25La manière d’être du thérapeute est ici essentielle, et il doit spécialement être attentif à tout ce qui émane de sa personne dans le registre non verbal. Sa posture, sa gestuelle, son visage, son regard, le ton de sa voix, ses modalités d’intervention, impressionnent fortement ceux qui les observent, le plus souvent d’ailleurs dans un registre implicite, mais dont les conséquences n’en sont pas moins importantes. Bien sûr cette attitude n’est pas exempte d’écueils. Être en empathie avec l’adolescent ne signifie pas compatir avec lui.

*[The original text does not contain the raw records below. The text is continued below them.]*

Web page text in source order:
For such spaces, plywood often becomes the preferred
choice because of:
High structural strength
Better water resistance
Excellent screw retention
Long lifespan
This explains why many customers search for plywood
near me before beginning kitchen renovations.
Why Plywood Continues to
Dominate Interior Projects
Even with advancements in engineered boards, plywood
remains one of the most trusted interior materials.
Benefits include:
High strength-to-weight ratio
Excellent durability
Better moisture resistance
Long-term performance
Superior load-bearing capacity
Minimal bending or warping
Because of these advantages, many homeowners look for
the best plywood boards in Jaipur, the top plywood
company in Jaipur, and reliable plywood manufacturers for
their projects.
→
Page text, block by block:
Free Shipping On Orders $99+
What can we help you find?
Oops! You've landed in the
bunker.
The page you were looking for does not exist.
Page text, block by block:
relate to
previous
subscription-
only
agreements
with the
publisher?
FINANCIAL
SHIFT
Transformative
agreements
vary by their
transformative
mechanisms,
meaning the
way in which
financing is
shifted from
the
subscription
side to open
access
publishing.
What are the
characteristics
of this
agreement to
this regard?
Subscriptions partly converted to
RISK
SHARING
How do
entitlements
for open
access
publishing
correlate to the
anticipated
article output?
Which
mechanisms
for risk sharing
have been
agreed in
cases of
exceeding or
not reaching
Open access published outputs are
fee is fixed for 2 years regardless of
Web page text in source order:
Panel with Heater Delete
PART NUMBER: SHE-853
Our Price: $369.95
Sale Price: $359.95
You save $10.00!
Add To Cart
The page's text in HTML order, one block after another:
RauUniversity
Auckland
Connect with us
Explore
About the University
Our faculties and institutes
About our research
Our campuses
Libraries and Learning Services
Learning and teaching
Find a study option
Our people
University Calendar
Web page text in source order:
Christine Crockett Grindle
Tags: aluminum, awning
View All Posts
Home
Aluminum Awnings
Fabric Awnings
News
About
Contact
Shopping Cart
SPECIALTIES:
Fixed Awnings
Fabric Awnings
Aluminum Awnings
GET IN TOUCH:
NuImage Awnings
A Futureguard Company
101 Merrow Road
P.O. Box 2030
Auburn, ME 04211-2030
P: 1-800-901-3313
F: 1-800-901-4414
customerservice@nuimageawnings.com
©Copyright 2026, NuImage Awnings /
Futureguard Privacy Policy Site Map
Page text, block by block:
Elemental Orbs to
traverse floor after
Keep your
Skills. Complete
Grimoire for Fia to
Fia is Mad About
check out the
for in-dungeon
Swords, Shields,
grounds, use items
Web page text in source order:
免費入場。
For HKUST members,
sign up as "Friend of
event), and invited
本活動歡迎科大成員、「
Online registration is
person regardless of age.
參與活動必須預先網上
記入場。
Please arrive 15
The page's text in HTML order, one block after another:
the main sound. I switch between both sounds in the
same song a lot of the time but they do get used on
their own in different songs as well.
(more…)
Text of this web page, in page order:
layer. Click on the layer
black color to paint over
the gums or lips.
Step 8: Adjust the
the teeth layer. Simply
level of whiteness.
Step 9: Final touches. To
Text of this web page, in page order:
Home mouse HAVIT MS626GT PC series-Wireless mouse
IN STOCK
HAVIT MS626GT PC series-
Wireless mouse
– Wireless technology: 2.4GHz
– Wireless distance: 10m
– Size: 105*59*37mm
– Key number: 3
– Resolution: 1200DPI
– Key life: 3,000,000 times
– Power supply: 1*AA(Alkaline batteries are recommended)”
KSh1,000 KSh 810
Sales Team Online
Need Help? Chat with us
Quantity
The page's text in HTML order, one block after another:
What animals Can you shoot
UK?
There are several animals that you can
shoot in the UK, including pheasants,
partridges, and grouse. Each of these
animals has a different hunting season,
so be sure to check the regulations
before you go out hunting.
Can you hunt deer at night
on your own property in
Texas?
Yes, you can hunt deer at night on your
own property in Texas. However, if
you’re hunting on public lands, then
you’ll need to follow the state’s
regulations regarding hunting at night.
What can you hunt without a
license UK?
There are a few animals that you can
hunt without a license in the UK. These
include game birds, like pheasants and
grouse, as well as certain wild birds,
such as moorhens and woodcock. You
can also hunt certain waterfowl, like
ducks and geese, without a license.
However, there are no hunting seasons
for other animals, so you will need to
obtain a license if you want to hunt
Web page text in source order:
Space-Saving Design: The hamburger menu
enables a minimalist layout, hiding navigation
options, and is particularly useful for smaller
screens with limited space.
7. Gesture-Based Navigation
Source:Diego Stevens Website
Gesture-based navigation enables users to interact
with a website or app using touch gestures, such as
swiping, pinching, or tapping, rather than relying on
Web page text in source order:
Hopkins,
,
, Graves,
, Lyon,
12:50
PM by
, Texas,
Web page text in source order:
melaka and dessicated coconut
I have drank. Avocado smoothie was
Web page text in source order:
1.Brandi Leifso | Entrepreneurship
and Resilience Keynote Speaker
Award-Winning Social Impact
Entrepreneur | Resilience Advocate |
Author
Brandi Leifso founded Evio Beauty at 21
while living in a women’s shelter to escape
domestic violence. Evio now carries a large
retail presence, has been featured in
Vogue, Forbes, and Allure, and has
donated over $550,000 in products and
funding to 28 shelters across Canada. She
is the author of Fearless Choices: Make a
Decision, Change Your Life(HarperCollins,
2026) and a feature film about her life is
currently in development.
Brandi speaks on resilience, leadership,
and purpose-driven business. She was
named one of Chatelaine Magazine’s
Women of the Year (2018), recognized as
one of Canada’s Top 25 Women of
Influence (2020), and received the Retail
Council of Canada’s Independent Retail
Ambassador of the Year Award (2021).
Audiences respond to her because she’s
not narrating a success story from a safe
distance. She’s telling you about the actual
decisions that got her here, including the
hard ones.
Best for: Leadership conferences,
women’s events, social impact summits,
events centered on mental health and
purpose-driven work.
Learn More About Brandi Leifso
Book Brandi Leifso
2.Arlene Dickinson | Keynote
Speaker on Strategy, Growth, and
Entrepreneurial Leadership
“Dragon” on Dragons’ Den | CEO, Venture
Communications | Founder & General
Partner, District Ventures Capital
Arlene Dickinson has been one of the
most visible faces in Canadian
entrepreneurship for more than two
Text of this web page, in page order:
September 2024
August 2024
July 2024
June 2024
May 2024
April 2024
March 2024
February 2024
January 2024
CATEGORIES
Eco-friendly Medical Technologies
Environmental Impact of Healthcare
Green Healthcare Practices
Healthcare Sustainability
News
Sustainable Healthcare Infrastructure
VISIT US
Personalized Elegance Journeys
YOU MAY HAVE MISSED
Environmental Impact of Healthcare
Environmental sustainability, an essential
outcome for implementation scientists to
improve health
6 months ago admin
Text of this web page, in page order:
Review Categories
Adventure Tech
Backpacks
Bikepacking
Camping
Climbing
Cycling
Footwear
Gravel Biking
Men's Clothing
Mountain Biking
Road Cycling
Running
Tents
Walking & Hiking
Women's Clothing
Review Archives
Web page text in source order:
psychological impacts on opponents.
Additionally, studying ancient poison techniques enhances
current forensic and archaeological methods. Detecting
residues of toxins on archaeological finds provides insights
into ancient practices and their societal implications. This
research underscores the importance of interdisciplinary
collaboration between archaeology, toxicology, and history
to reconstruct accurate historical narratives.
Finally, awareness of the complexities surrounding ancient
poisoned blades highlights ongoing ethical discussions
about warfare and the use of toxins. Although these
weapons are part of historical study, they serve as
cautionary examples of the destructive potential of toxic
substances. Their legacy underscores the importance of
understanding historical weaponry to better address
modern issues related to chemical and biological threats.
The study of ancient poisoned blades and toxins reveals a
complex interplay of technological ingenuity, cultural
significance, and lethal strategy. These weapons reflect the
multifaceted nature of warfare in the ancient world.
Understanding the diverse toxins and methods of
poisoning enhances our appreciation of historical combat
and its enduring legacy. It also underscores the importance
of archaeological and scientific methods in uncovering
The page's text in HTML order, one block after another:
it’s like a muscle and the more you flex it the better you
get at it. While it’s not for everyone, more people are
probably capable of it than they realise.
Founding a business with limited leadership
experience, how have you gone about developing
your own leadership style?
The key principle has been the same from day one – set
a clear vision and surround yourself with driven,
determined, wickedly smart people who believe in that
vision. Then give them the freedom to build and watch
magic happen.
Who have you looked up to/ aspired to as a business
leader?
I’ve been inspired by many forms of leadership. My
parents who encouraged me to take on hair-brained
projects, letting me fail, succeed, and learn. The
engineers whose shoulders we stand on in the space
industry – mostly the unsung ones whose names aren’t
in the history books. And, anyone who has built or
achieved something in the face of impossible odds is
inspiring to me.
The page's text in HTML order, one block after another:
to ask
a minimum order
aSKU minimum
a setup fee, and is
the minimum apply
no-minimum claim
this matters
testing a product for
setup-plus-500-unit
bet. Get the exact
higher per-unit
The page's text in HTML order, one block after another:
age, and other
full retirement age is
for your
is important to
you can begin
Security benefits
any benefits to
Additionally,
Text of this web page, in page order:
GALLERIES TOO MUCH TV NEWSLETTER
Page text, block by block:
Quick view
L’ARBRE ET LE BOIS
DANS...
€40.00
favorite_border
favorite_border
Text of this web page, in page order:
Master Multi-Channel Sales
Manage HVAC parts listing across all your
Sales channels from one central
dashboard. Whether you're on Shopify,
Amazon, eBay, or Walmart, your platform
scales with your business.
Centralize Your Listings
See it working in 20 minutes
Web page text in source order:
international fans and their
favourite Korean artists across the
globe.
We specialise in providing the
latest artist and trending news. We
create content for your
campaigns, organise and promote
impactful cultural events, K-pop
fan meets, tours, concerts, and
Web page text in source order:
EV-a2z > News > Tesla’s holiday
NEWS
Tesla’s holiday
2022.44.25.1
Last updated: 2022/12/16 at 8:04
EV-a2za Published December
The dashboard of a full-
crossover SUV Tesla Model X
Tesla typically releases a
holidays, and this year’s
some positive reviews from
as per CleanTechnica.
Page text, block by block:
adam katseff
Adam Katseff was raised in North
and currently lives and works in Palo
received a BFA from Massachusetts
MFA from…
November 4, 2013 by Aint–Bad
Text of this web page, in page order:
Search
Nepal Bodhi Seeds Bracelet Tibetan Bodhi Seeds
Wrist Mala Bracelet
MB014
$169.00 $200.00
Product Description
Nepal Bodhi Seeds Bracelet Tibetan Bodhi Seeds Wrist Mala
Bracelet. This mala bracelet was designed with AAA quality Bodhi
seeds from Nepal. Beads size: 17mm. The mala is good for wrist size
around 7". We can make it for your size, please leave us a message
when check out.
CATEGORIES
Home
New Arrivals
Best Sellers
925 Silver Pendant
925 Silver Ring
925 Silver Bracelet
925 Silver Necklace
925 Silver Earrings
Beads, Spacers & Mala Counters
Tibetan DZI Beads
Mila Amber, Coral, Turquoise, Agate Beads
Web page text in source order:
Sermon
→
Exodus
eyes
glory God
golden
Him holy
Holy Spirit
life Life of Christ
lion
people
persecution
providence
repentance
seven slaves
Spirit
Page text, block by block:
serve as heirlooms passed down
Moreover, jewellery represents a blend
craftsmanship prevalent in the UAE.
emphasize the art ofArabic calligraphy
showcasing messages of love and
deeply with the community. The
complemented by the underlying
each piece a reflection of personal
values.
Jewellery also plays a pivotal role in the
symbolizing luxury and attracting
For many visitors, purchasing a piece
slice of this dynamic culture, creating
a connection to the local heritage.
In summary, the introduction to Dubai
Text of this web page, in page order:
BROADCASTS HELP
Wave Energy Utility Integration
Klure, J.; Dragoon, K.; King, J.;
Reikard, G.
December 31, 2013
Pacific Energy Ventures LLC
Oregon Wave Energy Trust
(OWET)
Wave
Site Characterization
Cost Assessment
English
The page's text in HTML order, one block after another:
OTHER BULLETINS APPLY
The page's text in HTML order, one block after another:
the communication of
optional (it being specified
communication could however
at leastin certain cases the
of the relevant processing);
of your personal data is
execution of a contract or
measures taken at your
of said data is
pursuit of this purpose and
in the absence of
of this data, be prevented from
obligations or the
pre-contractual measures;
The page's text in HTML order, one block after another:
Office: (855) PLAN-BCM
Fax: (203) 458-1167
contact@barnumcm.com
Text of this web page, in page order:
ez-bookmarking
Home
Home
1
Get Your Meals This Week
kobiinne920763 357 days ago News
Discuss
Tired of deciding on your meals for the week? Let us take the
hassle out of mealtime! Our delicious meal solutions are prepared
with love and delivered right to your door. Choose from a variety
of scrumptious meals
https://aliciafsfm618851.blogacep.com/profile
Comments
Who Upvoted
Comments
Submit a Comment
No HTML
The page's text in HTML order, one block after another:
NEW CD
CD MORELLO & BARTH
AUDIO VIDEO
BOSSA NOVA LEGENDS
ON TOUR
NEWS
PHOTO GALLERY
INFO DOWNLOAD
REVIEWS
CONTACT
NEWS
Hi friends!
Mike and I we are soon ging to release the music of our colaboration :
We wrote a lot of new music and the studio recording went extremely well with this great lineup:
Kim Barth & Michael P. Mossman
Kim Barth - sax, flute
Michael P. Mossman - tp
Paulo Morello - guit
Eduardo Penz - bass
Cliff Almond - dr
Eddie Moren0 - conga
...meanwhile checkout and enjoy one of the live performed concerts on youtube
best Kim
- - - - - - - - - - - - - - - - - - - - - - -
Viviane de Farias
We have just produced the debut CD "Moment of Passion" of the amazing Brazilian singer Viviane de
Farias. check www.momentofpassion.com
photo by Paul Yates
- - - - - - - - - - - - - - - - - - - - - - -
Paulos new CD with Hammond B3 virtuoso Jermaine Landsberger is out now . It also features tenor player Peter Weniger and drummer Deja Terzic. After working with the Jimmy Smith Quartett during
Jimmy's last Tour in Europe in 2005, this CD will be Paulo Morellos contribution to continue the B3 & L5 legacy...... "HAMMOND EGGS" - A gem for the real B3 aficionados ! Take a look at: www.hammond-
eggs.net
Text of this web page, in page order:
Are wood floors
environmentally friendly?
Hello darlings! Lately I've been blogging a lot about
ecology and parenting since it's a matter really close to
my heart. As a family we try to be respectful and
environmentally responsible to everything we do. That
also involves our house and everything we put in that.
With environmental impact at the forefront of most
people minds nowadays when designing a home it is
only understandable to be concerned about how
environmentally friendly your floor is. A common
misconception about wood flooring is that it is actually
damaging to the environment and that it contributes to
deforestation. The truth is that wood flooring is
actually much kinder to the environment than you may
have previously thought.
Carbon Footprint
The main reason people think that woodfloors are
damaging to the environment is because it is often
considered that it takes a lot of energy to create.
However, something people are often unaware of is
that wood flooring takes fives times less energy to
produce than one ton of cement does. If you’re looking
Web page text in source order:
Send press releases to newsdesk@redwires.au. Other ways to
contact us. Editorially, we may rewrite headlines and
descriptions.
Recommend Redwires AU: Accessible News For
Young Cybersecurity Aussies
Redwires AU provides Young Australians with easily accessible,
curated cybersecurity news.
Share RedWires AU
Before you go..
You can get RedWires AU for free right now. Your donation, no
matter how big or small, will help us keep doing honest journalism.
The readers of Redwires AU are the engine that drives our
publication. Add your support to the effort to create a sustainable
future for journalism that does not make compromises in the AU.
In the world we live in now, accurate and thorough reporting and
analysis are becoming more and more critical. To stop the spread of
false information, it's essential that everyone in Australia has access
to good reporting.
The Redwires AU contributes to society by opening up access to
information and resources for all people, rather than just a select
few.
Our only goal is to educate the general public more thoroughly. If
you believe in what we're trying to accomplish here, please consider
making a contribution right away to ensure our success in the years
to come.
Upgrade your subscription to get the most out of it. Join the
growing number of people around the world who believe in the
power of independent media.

Cela ne signifie pas non plus avoir une attitude séductrice avec lui. L’accordage ne doit pas perdre de vue l’asymétrie de la relation entre un adulte et un adolescent. Chercher une alliance thérapeutique avec les parents ne signifie pas non plus s’identifier à eux, et susciter alors les provocations de l’adolescent. Mais on doit aussi tout autant éviter une disqualification des parents auxquels serait renvoyée leur incompétence à répondre aux besoins de leur enfant. Il s’agit pour le thérapeute d’avoir en permanence un regard binoculaire capable de mettre le focus sur les échanges qu’il entretient avec l’adolescent, sans perdre de vue l’intersubjectivité dans laquelle il est engagé avec l’ensemble des partenaires. On peut se poser à nouveau la question de la co-thérapie et penser que ce regard binoculaire est plus facile à deux. Cependant, il est par ailleurs plus difficile de travailler sur les émotions, les résonances personnelles et l’empathie, lorsqu’on est deux thérapeutes, sauf si le duo constitué est alors dans une grande complicité, ou dans la possibilité de mettre en scène leurs différences devant la famille, et de résoudre devant les autres protagonistes, les contradictions ou les tensions qui pourraient apparaître entre eux.

26On peut finalement résumer l’attitude du thérapeute soucieux de travailler à l’instauration d’une suffisante sécurité dans la famille à l’aide des trois dimensions évoquées par R. Scelles dans un article centré sur la prise en charge du handicap (Scelles, Korff-Sausse, 2011), mais à mon sens tout à fait appropriées chaque fois qu’il est question d’une contenance défaillante :

  • La dimension « phorique » permet au thérapeute de « porter l’émotion de l’autre pour l’autre » (Scelles, Korff-Sausse, 2011). Il s’agit ici de pouvoir recevoir les émotions négatives de l’adolescent et des autres dans la famille, accepter, tenir en soi-même un sentiment de malaise qui ne manque pas de naître dans des relations avec une famille comme celle d’Octave.
  • La dimension « sémaphorique » consiste à pouvoir dégager ce qui fait saillance dans les interactions conflictuelles, contradictoires et chaotiques des uns et des autres. Ce n’est pas d’un travail d’interprétation dont il est question. Il s’agit d’une activité narrative au cours de laquelle le thérapeute aide à l’élaboration d’une lecture, d’un ordonnancement, d’une organisation de la vie émotionnelle qui se manifeste dans les échanges et que le thérapeute s’est efforcé de « sentir » dans la dimension précédente. Une importance particulière est, de ce point de vue, accordée à ce qui est observé dans la réalité interactionnelle. Cette observation concerne deux registres : celui de l’explicite, c’est-à-dire de ce qui est exprimé intentionnellement avec les paroles et avec les attitudes et la gestuelle qui les accompagne ; celui de l’implicite toujours fortement concerné dans le fonctionnement limite, souvent non congruent avec le registre explicite, chargé en émotions complexes et contradictoires, voire traumatiques, communiquées de manière non intentionnelle parce qu’en lieu et place de ce qui ne peut être pensé ou exprimé avec des mots.
  • La dimension « métaphorique » doit précisément permettre la mobilisation des processus de pensée des uns et des autres, c’est-à-dire de s’orienter vers un travail de mentalisation. Il est question ici d’une possible mise en acte de son ressenti par le thérapeute, en opérant des changements de place ou de distance entre les partenaires lors de moments émotionnellement chargés, ou en utilisant un objet médiateur comme une chaise vide pour représenter par exemple une personne absente, mais pourtant « pesante » (Goldbeter-Merinfeld, 1994) dans la vie de l’adolescent et/ou de la famille.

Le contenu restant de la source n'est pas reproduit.